**** DATA SECTION ****

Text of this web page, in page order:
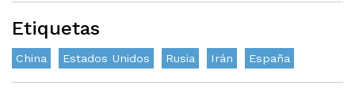
Etiquetas
China Estados Unidos Rusia Irán España
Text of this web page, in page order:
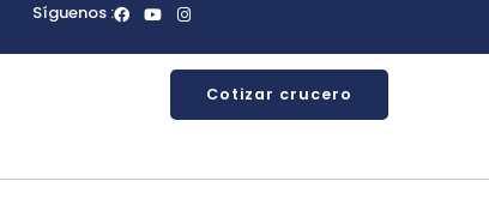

****

**WORK REQUEST:** Give back each line above verbatim, dropping every picture.

**RESULT OF THIS EXERCISE:**
Text of this web page, in page order:
Etiquetas
China Estados Unidos Rusia Irán España
Text of this web page, in page order:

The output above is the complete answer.